Roland Chopard | [L’œil réécrit constamment ce qui défile]

Publié le 09 janvier 2021 par Angèle Paoli

[L'ŒIL RÉÉCRIT CONSTAMMENT CE QUI DÉFILE]

L' œil réécrit constamment ce qui défile, d'une manière ouverte. Jusqu'à satiété. Jusqu'à l'oubli. C'est une initiative essentielle qui permet de perdre les premiers sens venus pour en acquérir d'autres.

Un souffle mime cette réalité intérieure qui s'épanouit au centre de la blancheur spatiale. De la blancheur naît une nouvelle impulsion qui stimule les sens, donne du baume à l'esprit.

Ces mots qui se sont imposés sont des certitudes inconscientes qui désemparent l'œil, mais en même temps stimulent les curiosités et les aspirations.

Comme s'il était obligé, tout en gardant de multiples sous-entendus, de mettre en rapport ces vestiges de la conscience avec les impulsions qui se cherchent et s'enchevêtrent constamment.

Il a même besoin, en plus d'une croyance naïve en la régénérescence de matériaux par une spontanéité encore vivace, d'une persévérance extraordinaire pour qu'il devienne peu à peu quasiment la matière même de ces méandres.

Les longues séquences de pauses volontaires ou non ne ternissent finalement pas cette nécessité de se fondre inéluctablement dans un parcours aussi ondulant.

Comme s'il voulait peu à peu faire oublier toutes les hésitations, les balbutiements de l'écriture, il tente de combiner, avec son étroitesse d'esprit caractéristique et les carences de sa mémoire, mais du mieux qu'il est capable, les quelques obsessions qui le tourmentent continuellement.

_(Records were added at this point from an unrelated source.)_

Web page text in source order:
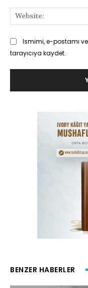
Ismimi, e-postamı
tarayıcıya kaydet.
BENZER HABERLER
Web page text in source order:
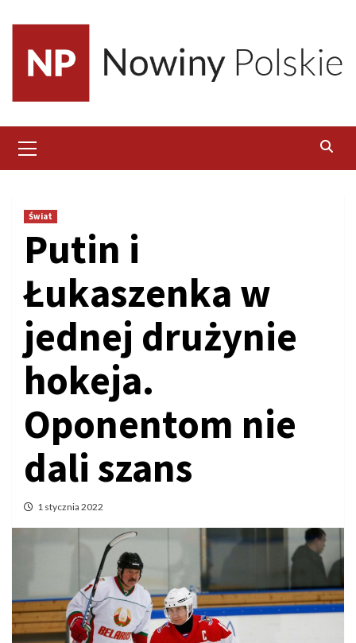
content
Menu
Świat
Putin i
Łukaszenka w
jednej drużynie
hokeja.
Oponentom nie
dali szans
1 stycznia 2022
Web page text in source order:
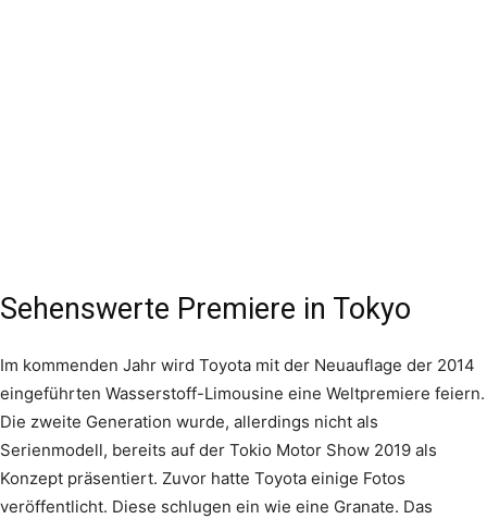
Sehenswerte Premiere in Tokyo
Im kommenden Jahr wird Toyota mit der Neuauflage der 2014
eingeführten Wasserstoff-Limousine eine Weltpremiere feiern.
Die zweite Generation wurde, allerdings nicht als
Serienmodell, bereits auf der Tokio Motor Show 2019 als
Konzept präsentiert. Zuvor hatte Toyota einige Fotos
veröffentlicht. Diese schlugen ein wie eine Granate. Das
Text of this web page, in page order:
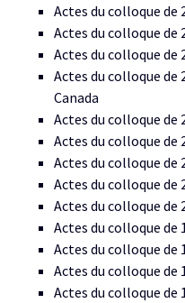
Actes du colloque de
Actes du colloque de
Actes du colloque de
Actes du colloque de
Canada
Actes du colloque de
Actes du colloque de
Actes du colloque de
Actes du colloque de
Actes du colloque de
Actes du colloque de
Actes du colloque de
Actes du colloque de
Actes du colloque de
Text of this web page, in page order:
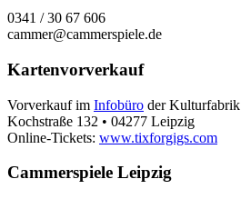
0341 / 30 67 606
cammer@cammerspiele.de
Kartenvorverkauf
Vorverkauf im Infobüro der Kulturfabrik
Kochstraße 132 • 04277 Leipzig
Online-Tickets: www.tixforgigs.com
Cammerspiele Leipzig
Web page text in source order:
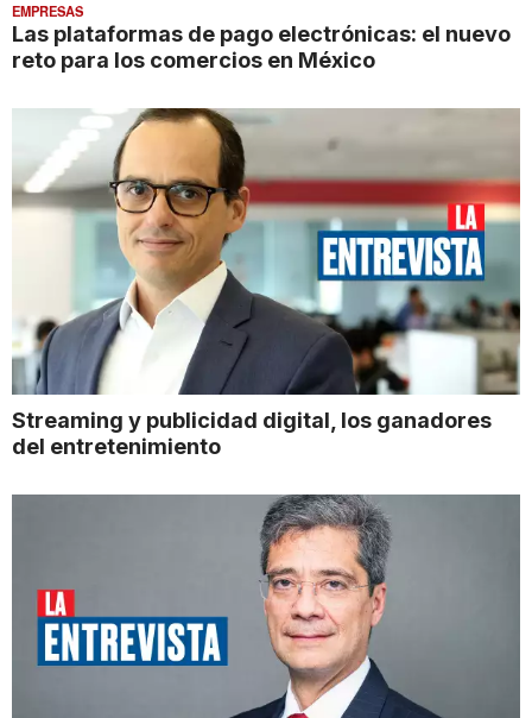
EMPRESAS
Las plataformas de pago electrónicas: el nuevo
reto para los comercios en México
Streaming y publicidad digital, los ganadores
del entretenimiento
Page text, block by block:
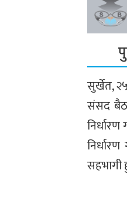
सुर्खेत,
संसद
सहभागी
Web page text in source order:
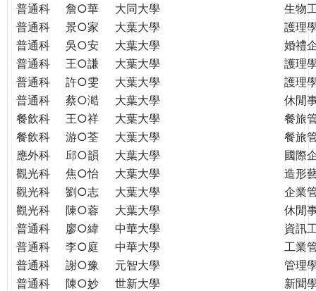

Ce n'est pas une question de maîtrise - il n'est pas plus assuré que vous de ce qui est là -, il voudrait seulement découvrir comment le long processus souterrain est parvenu, par des étapes provisoires, à un état définitif.

Par ses constantes circonvolutions, l'œil suit un processus, il agit. Si fine soit-elle, sa perception demeure toujours aussi trompeuse puisque son parcours n'est jamais uniquement linéaire, et qu'il faudra toujours circuler et revenir sur les traces.

L'œil n'a pas d'histoire mais il n'est pas dépourvu de résolutions. S'il intervient dans un lieu qu'il croit connaître, en l'arpentant, il se faufile malicieusement dans les lignes pour les altérer. [...]

Roland Chopard, " Cinquième méditation ", Parmi les méandres, Cinq méditations d'écriture, L'Atelier du Grand Tétras, Collection Écriture, 2020, pp. 77-78. Avec trois illustrations de l'auteur. Postface de Claude Louis-Combet.